What you should do: Exactly the lines from the one that holds "if not occupying a bed" to the end of the data below: retype these and nothing else.

Data records:
..............................

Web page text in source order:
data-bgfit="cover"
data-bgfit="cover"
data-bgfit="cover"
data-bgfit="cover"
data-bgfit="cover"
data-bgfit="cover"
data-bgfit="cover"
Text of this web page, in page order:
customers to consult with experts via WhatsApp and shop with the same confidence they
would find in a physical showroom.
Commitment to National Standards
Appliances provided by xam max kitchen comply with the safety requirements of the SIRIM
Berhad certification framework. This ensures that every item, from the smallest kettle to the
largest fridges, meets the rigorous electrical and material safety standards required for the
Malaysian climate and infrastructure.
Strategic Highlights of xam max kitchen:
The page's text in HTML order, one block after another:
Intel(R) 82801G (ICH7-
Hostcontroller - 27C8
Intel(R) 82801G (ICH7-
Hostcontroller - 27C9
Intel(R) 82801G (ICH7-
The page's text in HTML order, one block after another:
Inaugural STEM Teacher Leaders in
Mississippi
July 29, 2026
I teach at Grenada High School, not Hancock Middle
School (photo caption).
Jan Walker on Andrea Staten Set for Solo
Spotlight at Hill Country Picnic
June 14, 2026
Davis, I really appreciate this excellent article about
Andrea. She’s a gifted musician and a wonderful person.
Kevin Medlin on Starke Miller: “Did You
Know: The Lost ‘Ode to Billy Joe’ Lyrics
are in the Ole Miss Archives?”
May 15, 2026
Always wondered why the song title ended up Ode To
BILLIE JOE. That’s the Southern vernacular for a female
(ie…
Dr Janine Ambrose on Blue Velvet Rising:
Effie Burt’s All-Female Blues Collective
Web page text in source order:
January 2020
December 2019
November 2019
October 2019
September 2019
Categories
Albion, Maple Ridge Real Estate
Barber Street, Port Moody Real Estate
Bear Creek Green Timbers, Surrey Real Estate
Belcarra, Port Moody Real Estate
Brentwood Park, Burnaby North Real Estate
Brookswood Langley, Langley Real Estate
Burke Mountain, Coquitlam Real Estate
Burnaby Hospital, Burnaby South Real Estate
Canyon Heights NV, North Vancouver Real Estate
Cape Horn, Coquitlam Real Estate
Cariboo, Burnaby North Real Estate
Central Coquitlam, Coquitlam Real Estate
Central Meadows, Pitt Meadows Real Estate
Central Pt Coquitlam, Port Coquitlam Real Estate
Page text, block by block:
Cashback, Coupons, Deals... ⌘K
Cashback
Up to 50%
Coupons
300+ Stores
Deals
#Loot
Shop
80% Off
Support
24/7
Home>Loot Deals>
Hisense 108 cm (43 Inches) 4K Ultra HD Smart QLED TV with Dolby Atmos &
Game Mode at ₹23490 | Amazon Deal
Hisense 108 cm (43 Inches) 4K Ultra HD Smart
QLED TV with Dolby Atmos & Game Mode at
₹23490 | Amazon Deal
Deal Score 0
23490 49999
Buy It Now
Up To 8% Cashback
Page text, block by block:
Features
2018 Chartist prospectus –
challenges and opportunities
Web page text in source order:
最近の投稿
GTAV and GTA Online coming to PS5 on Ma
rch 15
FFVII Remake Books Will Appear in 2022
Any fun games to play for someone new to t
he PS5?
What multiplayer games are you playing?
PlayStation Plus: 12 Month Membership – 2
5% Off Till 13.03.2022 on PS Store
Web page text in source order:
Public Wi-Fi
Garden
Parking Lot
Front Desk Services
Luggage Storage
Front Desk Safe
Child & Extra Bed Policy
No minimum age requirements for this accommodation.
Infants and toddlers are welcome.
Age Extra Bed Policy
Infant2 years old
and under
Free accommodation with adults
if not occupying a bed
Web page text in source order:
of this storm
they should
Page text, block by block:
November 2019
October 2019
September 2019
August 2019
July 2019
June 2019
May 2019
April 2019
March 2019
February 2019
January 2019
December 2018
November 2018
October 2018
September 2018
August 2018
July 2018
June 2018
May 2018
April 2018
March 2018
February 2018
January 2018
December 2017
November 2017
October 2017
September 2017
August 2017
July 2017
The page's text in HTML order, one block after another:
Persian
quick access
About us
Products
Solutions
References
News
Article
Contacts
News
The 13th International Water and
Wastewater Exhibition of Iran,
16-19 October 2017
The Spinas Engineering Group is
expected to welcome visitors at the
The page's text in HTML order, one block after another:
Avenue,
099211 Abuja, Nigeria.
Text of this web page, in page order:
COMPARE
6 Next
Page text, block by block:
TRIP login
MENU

..............................

Task result:
if not occupying a bed
Web page text in source order:
of this storm
they should
Page text, block by block:
November 2019
October 2019
September 2019
August 2019
July 2019
June 2019
May 2019
April 2019
March 2019
February 2019
January 2019
December 2018
November 2018
October 2018
September 2018
August 2018
July 2018
June 2018
May 2018
April 2018
March 2018
February 2018
January 2018
December 2017
November 2017
October 2017
September 2017
August 2017
July 2017
The page's text in HTML order, one block after another:
Persian
quick access
About us
Products
Solutions
References
News
Article
Contacts
News
The 13th International Water and
Wastewater Exhibition of Iran,
16-19 October 2017
The Spinas Engineering Group is
expected to welcome visitors at the
The page's text in HTML order, one block after another:
Avenue,
099211 Abuja, Nigeria.
Text of this web page, in page order:
COMPARE
6 Next
Page text, block by block:
TRIP login
MENU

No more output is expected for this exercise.